▶ [EXERCISE DIRECTIONS]
Show each line of the entries below in which the word "после" appears.

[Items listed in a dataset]
· · · · ·
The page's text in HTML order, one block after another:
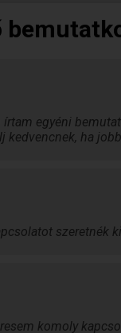
írtam egyéni
kedvencnek, ha
szeretnék
komoly
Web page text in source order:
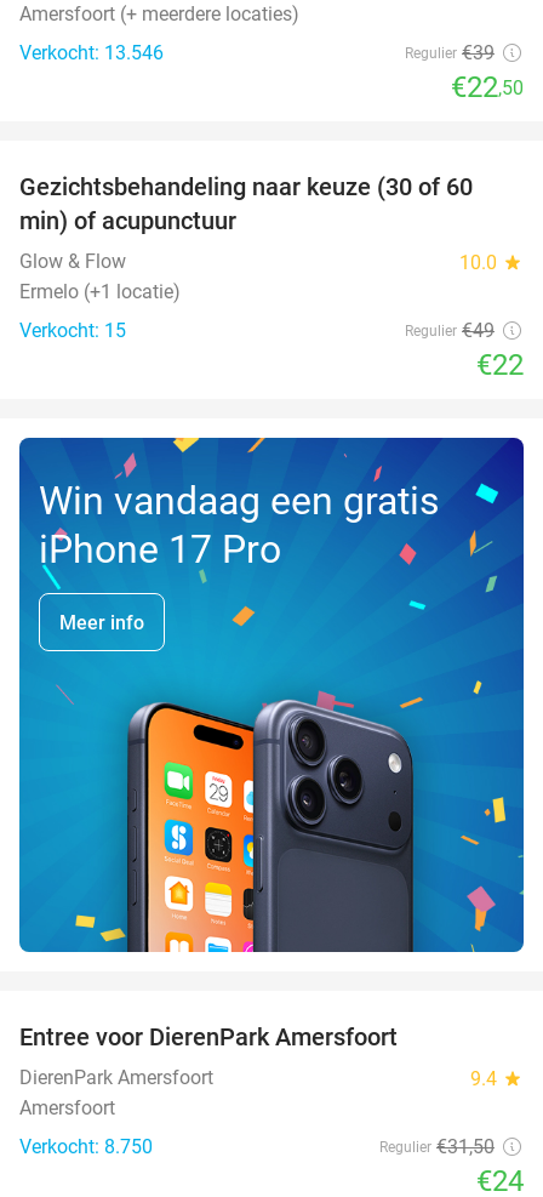
Amersfoort (+ meerdere locaties)
Verkocht: 13.546
Regulier €39
€22,50
55%
TODAY
Gezichtsbehandeling naar keuze (30 of 60
min) of acupunctuur
Glow & Flow 10.0 star
Ermelo (+1 locatie)
Verkocht: 15
Regulier €49
€22
Win vandaag een gratis
iPhone 17 Pro
Meer info
Entree voor DierenPark Amersfoort
DierenPark Amersfoort 9.4 star
Amersfoort
Verkocht: 8.750
Regulier €31,50
€24
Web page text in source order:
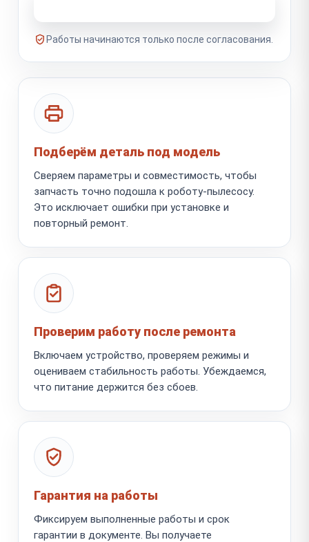
Работы начинаются только после согласования.
Подберём деталь под модель
Сверяем параметры и совместимость, чтобы
запчасть точно подошла к роботу-пылесосу.
Это исключает ошибки при установке и
повторный ремонт.
Проверим работу после ремонта
Включаем устройство, проверяем режимы и
оцениваем стабильность работы. Убеждаемся,
что питание держится без сбоев.
Гарантия на работы
Фиксируем выполненные работы и срок
гарантии в документе. Вы получаете
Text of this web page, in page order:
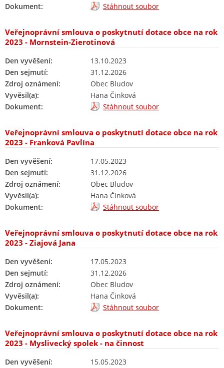
Dokument:
Stáhnout soubor
Veřejnoprávní smlouva o poskytnutí dotace obce na rok
2023 - Mornstein-Zierotinová
Den vyvěšení:
13.10.2023
Den sejmutí:
31.12.2026
Zdroj oznámení:
Obec Bludov
Vyvěsil(a):
Hana Činková
Dokument:
Stáhnout soubor
Veřejnoprávní smlouva o poskytnutí dotace obce na rok
2023 - Franková Pavlína
Den vyvěšení:
17.05.2023
Den sejmutí:
31.12.2026
Zdroj oznámení:
Obec Bludov
Vyvěsil(a):
Hana Činková
Dokument:
Stáhnout soubor
Veřejnoprávní smlouva o poskytnutí dotace obce na rok
2023 - Ziajová Jana
Den vyvěšení:
17.05.2023
Den sejmutí:
31.12.2026
Zdroj oznámení:
Obec Bludov
Vyvěsil(a):
Hana Činková
Dokument:
Stáhnout soubor
Veřejnoprávní smlouva o poskytnutí dotace obce na rok
2023 - Myslivecký spolek - na činnost
Den vyvěšení:
15.05.2023
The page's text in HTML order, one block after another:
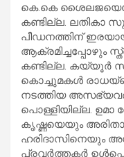
കെ.കെ
കണ്ടില്ല. ലതികാ
പീഡനത്തിന്
ആക്രമിച്ചപ്പോഴും
കണ്ടില്ല. കയ്യൂര്‍
കൊച്ചുമകള്‍
നടത്തിയ
പൊള്ളിയില്ല.
കൃഷ്ണയെയും
ഹരിദാസിനെയും
പ്രവര്‍ത്തകര്‍
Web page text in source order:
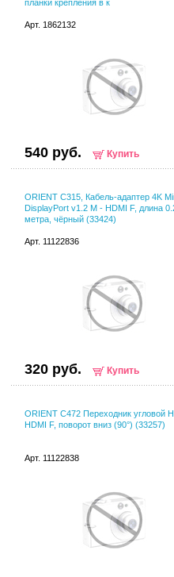
планки крепления в к
Арт. 1862132
540 руб. Купить
ORIENT C315, Кабель-адаптер 4K
DisplayPort v1.2 M - HDMI F, длина
метра, чёрный (33424)
Арт. 11122836
320 руб. Купить
ORIENT C472 Переходник угловой
HDMI F, поворот вниз (90°) (33257)
Арт. 11122838
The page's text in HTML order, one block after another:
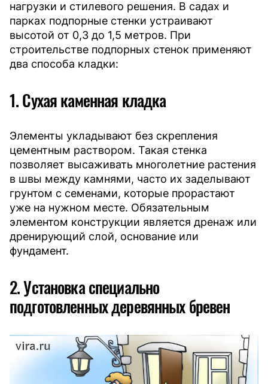
нагрузки и стилевого решения. В садах и
парках подпорные стенки устраивают
высотой от 0,3 до 1,5 метров. При
строительстве подпорных стенок применяют
два способа кладки:
1. Сухая каменная кладка
Элементы укладывают без скрепления
цементным раствором. Такая стенка
позволяет высаживать многолетние растения
в швы между камнями, часто их заделывают
грунтом с семенами, которые прорастают
уже на нужном месте. Обязательным
элементом конструкции является дренаж или
дренирующий слой, основание или
фундамент.
2. Установка специально
подготовленных деревянных бревен
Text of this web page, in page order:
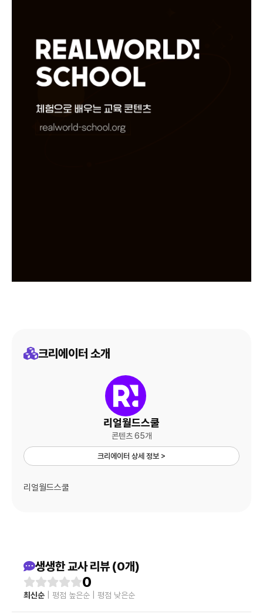
크리에이터 소개
리얼월드스쿨
콘텐츠 65개
크리에이터 상세 정보 >
리얼월드스쿨
생생한 교사 리뷰 (0개)
0
최신순 평점 높은순 평점 낮은순
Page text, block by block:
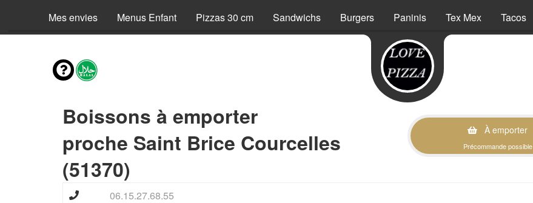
· · · · ·
▶ [TASK RESPONSE]
Работы начинаются только после согласования.
Проверим работу после ремонта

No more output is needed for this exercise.